DATA FOR THIS EXERCISE
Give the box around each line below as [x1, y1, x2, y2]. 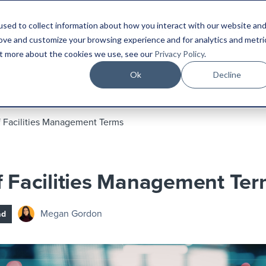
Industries [76, 23, 122, 36]
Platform [5, 23, 46, 36]
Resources [153, 23, 202, 36]
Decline [213, 69, 241, 80]
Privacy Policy [154, 48, 204, 59]
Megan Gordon [40, 208, 102, 220]
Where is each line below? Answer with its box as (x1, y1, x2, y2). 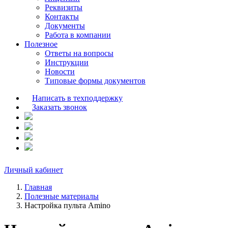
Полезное (24, 40, 58, 48)
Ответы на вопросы (45, 49, 113, 58)
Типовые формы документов (45, 76, 146, 85)
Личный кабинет (4, 165, 63, 174)
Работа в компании (45, 31, 111, 39)
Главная (24, 183, 52, 191)
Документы (45, 21, 85, 30)
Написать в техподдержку (32, 94, 123, 102)

TASK DIRECTIONS
Will you repeat the material above, but only from the line containing "Where is each" through its last line, exactly and without the pictures?

EXERCISE ANSWER
Where is each line below? Answer with its box as (x1, y1, x2, y2). 
Полезное (24, 40, 58, 48)
Ответы на вопросы (45, 49, 113, 58)
Типовые формы документов (45, 76, 146, 85)
Личный кабинет (4, 165, 63, 174)
Работа в компании (45, 31, 111, 39)
Главная (24, 183, 52, 191)
Документы (45, 21, 85, 30)
Написать в техподдержку (32, 94, 123, 102)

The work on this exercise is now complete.